The deep reinforcement learning method and the federated reinforcement learning method may be applied to train a deep learning model for an ACC time difference control mode in which a distance to a vehicle in front of the present vehicle is detected and the vehicle is controlled based on the distance among control modes of the ACC. Then, the training results may be compared with each other. Thus, when only the deep reinforcement learning is applied thereto, it may take a lot of time until the performance has been stabilized. However, when the federated reinforcement learning is applied to the model, it may take a smaller time until the performance has been stabilized.

Although the federated reinforcement learning method updates the global deep learning model by sharing the weights of the local models at every weight update time and distributes the updated weights equally to all of the local deep learning models, the performances of the local deep learning models may be different from each other. This is because even though the local deep learning models have the same parameter at each weight update time, the models are subsequently trained in real time based on the reinforcement learning, and, in this connection, the trial and error data (state, action, next_state, reward) learned by the local deep learning models are different from each other, such that the updated weights of the models are different from each other. However, this indicates that the global deep learning model may fuse the different weights of the local deep learning models to flexibly cope with the data learned by the local deep learning models. In other words, the global deep learning model may obtain collective intelligence that may extract the features of the learned data from the local deep learning models.

In the legacy deep reinforcement learning, when the trial and error data is biased because data of other entities may not be considered, the model itself may not be trained well. However, in the federated reinforcement learning according to the embodiment of the present disclosure, the same effect as learning the data of other entities by the model each time the local deep learning model is updated may be obtained. Thus, the shortcomings of the deep reinforcement learning may be solved. Further, in the federated reinforcement learning according to the embodiment of the present disclosure, when the local models are fused into the global model, a new model parameter is created and a search for a new area is performed. Thus, various training data may be extracted, such that the model may be trained more quickly. Thus, the federated reinforcement learning method according to the embodiment of the present disclosure allows each local deep learning model to quickly learn features learned from other entities, thereby improving the performance faster than the legacy reinforcement learning method does.

In the above embodiments, an autonomous driving car has been exemplified as an example of an autonomous driving device.

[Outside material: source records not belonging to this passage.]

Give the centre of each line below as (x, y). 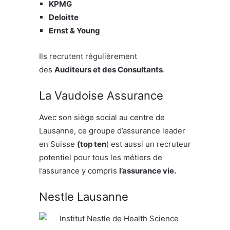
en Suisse (58, 144)
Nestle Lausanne (84, 196)
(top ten (92, 144)
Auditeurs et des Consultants (109, 69)
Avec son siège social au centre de (102, 117)
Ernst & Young (74, 30)
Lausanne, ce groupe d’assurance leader (112, 130)
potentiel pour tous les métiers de (101, 157)
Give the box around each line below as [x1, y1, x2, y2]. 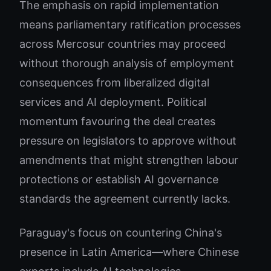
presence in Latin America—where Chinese [19, 246, 239, 258]
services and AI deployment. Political [19, 96, 206, 108]
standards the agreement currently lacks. [19, 192, 230, 205]
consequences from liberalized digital [19, 76, 209, 89]
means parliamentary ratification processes [19, 18, 241, 31]
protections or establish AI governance [19, 173, 218, 186]
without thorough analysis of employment [19, 57, 234, 70]
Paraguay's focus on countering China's [19, 226, 222, 239]
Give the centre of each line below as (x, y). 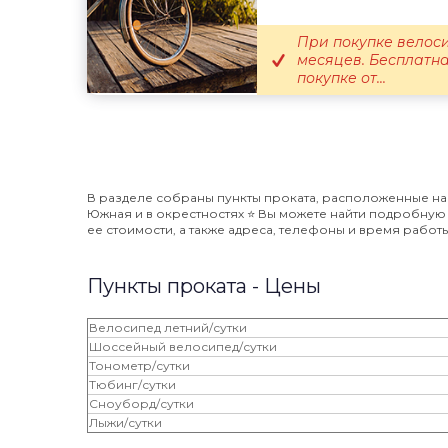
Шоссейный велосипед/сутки (183, 346)
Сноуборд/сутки (141, 403)
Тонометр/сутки (139, 365)
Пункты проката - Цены (204, 286)
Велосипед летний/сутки (168, 327)
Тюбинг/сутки (132, 384)
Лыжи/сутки (125, 422)
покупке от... (341, 78)
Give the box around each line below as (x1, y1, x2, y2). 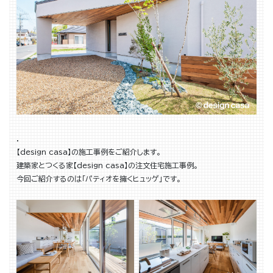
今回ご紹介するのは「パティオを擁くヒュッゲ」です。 (16, 175, 181, 183)
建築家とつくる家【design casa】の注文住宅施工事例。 (16, 161, 198, 169)
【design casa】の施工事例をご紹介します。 (16, 148, 161, 156)

In addition to autonomous driving cars, the present disclosure may be applied to any device that has an autonomous control function, such as an autonomous flying drone or an autonomous operating robot.

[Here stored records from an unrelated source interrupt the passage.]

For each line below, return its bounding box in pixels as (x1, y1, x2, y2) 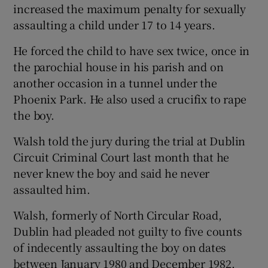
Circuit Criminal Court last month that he (13, 148, 230, 165)
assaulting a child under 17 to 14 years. (13, 16, 215, 32)
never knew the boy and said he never (13, 165, 210, 181)
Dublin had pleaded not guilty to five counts (13, 223, 242, 239)
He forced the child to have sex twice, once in (13, 42, 250, 58)
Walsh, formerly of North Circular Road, (13, 206, 222, 223)
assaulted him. (13, 181, 90, 197)
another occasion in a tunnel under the (13, 74, 217, 90)
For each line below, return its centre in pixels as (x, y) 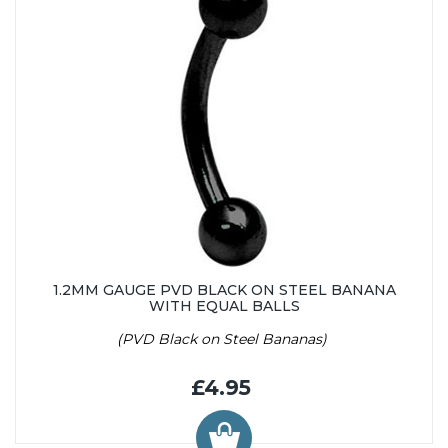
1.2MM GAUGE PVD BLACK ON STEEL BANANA (224, 289)
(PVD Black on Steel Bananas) (224, 338)
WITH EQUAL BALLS (224, 305)
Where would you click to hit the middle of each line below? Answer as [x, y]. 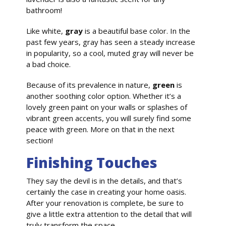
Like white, [46, 31]
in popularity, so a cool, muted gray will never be [110, 53]
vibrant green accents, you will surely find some [109, 118]
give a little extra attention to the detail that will [109, 214]
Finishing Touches [92, 163]
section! [40, 140]
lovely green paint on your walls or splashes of [107, 107]
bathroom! [44, 10]
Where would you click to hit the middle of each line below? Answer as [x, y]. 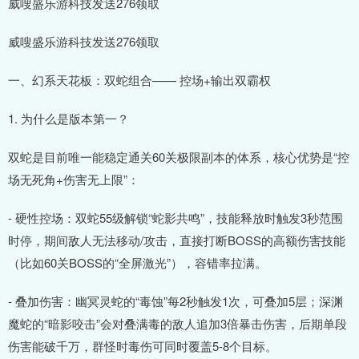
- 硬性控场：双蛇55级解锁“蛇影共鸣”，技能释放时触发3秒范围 [175, 217]
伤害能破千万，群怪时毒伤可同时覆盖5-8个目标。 [143, 345]
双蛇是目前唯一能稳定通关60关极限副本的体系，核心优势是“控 [179, 156]
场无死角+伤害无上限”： [74, 179]
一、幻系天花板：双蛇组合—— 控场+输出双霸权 [139, 79]
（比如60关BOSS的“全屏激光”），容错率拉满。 [137, 262]
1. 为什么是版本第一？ [69, 118]
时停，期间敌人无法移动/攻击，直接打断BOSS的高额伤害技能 [177, 240]
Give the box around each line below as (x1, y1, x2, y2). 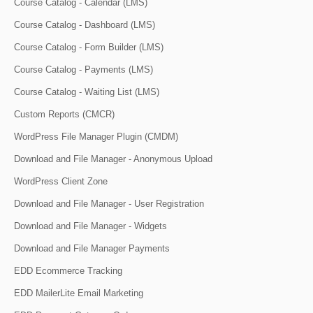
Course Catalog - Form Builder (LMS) (14, 41, 163, 52)
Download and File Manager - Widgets (14, 220, 167, 231)
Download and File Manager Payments (14, 242, 170, 254)
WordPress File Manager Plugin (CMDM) (14, 131, 178, 142)
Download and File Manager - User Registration (14, 198, 204, 209)
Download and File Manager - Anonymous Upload (14, 153, 212, 164)
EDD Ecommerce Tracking (14, 265, 122, 276)
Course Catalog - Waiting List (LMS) (14, 86, 159, 97)

In order to solve the problem of the labeling task that the autonomous CPS developers perform manually to train the autonomous control model, the framework according to the embodiment disclosed herein may construct identically distributed simulation environments that simulate an accident environment and apply and operate a local autonomous control model to each simulation environment to automatically extract trial-and-error data and compensation values that may be learned.

Further, in order to solve the problem of performing one-way learning using conventional limited situation data, the framework according to the embodiment disclosed herein may apply the reinforcement learning to each of the local autonomous control models placed in distributed simulation environments so that the autonomous control model may autonomously learn a response scheme in consideration of the continuous causal relationship in an accident situation, thereby to preform real-time two-way learning. In order to improve learning efficiency, the high weight may be applied to the local autonomous control model having a higher learning ability, and the parameters of the models may be shared based on the federated reinforcement learning method, thereby updating the global autonomous control model.

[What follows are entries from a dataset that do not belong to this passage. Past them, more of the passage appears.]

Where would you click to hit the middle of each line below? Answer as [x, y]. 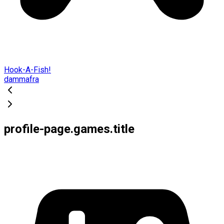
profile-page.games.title [69, 129]
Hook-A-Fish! [27, 69]
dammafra [21, 79]
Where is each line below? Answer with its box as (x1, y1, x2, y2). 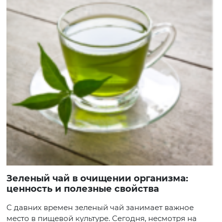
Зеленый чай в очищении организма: (6, 173, 12, 184)
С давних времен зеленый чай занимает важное (6, 203, 194, 212)
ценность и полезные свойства (6, 183, 159, 194)
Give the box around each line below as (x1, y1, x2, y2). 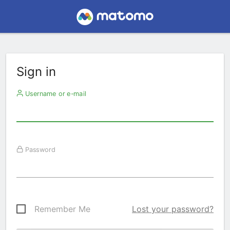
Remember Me (34, 204, 90, 214)
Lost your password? (132, 204, 214, 214)
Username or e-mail (23, 89, 86, 98)
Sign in (16, 64, 56, 79)
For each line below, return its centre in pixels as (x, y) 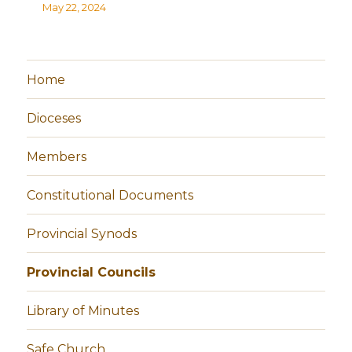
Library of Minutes (83, 310)
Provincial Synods (82, 233)
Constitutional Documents (110, 195)
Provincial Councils (92, 272)
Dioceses (54, 118)
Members (57, 156)
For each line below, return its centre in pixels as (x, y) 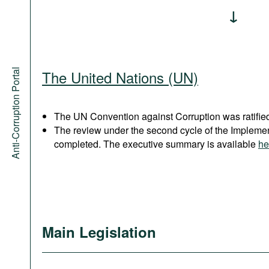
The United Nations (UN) (120, 77)
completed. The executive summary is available (156, 144)
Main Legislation (99, 232)
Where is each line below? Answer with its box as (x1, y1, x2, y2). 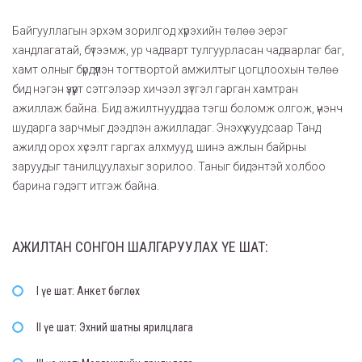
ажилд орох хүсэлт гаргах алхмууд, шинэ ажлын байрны (12, 140, 306, 154)
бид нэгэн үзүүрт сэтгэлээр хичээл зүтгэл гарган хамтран (12, 82, 298, 95)
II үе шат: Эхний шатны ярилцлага (36, 320, 193, 334)
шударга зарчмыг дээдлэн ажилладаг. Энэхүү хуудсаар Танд (12, 120, 321, 134)
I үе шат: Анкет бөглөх (36, 284, 140, 297)
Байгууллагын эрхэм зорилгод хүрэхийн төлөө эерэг (12, 23, 288, 37)
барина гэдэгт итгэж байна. (12, 179, 159, 192)
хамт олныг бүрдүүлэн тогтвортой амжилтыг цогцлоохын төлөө (12, 62, 339, 76)
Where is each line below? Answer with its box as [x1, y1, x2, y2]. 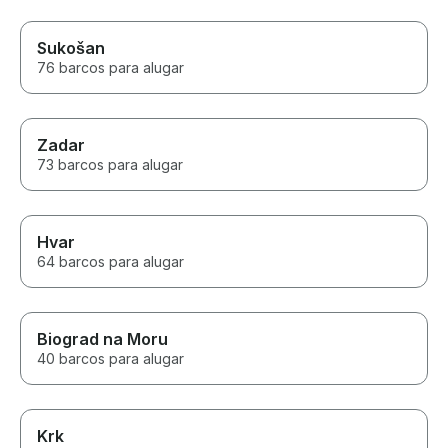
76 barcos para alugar [37, 59, 184, 77]
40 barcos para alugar [37, 350, 184, 368]
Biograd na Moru [37, 329, 168, 350]
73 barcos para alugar [37, 156, 183, 174]
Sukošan [37, 38, 105, 59]
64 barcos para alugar [37, 253, 184, 271]
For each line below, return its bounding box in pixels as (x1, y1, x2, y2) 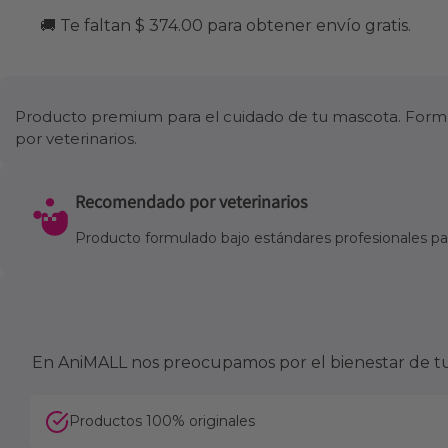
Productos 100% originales (69, 412, 255, 431)
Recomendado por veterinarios (75, 189, 307, 213)
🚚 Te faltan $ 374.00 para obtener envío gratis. (40, 15, 411, 35)
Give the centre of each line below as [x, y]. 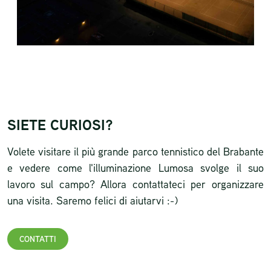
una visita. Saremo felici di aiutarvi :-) [93, 200]
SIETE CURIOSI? [60, 125]
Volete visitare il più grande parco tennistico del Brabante [135, 151]
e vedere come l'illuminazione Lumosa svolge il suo [135, 167]
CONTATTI [38, 239]
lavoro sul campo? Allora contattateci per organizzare [135, 184]
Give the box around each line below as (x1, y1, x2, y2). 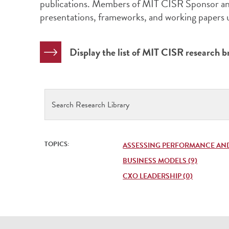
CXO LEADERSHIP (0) (123, 171, 193, 181)
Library (45, 123, 74, 138)
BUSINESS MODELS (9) (123, 155, 198, 166)
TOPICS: (44, 139, 70, 149)
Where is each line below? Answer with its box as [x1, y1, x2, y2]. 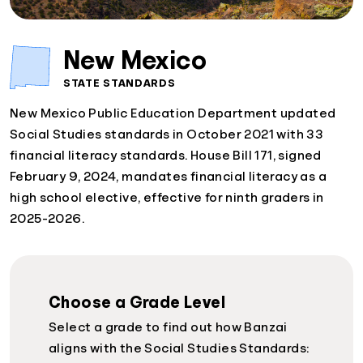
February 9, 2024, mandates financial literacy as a [10, 169, 327, 183]
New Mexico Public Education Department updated [10, 106, 336, 120]
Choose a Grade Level [49, 293, 225, 310]
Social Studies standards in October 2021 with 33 [10, 127, 324, 141]
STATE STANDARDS [63, 76, 176, 88]
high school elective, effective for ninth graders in [10, 190, 324, 204]
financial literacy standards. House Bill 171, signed [10, 148, 322, 162]
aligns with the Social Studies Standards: [49, 341, 310, 355]
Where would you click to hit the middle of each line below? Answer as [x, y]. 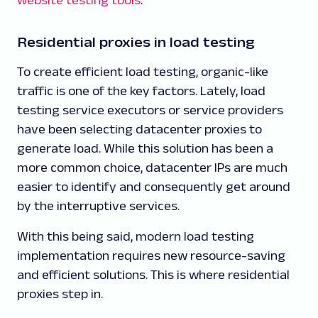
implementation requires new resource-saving [151, 255]
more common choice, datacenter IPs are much [152, 167]
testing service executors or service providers [150, 110]
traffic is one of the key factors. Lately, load [141, 91]
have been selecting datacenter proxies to [139, 129]
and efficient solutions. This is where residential [153, 274]
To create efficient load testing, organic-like [143, 71]
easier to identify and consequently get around [154, 186]
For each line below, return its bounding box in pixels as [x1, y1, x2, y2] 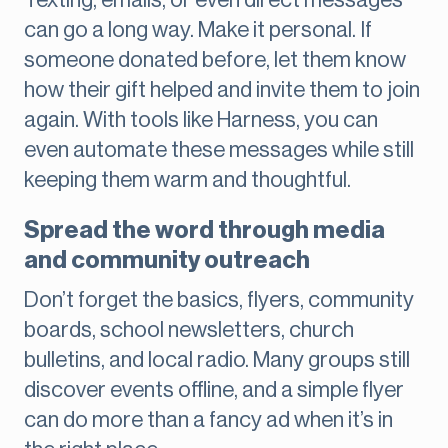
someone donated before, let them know [24, 49, 406, 72]
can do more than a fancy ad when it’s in [24, 409, 393, 432]
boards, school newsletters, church [24, 319, 354, 342]
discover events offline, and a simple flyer [24, 379, 404, 402]
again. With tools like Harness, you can [24, 109, 378, 132]
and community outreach [24, 248, 310, 273]
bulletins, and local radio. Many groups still [24, 349, 410, 372]
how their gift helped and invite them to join [24, 79, 420, 102]

Further, the framework according to the embodiment disclosed herein performs the performance verification of the global autonomous control model via simulation within an evaluation scenario that may not be reproduced in reality. The verification may be performed based on a quantitative performance evaluation index that may objectify performance in terms of the function safety standard to ensure the reliability of the performance evaluation result.

Further, the framework according to the embodiment disclosed herein may perform a procedure including the distribution of the global autonomous control model to the distributed simulation environments, and the local autonomous control model re-training, the global autonomous control model update, and the global autonomous control model verification until the performance requirements are satisfied, so that the performance of the configured global autonomous control model meets the quantified evaluation requirements.

Further, the framework according to the embodiment disclosed herein has the effect of self-evolution of the autonomous control model while performing precise performance verification for the autonomous control model.

Further, the effects that may be obtained from the present disclosure are not limited to the effects mentioned above. Other effects not mentioned may be clearly understood by those of ordinary skill in the technical field to which the present disclosure belongs from the above descriptions.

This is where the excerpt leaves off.